◆ **Information given**
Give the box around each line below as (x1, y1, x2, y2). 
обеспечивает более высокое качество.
--
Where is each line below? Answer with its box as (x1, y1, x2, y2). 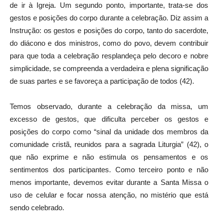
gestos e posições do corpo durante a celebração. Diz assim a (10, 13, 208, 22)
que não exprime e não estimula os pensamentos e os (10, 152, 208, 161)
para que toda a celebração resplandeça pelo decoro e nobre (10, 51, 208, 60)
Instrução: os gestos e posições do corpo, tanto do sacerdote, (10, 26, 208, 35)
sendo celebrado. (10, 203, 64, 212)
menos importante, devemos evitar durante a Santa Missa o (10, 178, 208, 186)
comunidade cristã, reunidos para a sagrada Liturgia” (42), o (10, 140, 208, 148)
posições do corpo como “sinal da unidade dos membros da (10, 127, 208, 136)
---
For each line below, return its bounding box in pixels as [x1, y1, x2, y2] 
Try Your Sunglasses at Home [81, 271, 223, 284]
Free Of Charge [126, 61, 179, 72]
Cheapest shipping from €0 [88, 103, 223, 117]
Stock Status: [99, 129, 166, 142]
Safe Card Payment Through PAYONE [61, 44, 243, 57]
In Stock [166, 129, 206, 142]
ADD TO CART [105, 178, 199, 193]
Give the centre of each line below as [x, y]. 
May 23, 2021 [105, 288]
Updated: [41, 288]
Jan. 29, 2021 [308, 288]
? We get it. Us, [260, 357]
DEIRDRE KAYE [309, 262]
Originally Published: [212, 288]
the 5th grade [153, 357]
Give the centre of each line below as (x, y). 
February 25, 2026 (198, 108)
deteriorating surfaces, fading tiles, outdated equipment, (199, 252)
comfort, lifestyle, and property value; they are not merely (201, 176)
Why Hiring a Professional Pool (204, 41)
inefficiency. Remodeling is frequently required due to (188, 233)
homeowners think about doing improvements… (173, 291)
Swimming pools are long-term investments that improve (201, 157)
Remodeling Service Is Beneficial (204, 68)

◆ **Task description**
Print the lines above from the one with "Give the box" through the one with "обеспечивает более высокое качество.", both included, exactly as written and nothing more.

◆ **Reply to the task**
Give the box around each line below as (x1, y1, x2, y2). 
обеспечивает более высокое качество.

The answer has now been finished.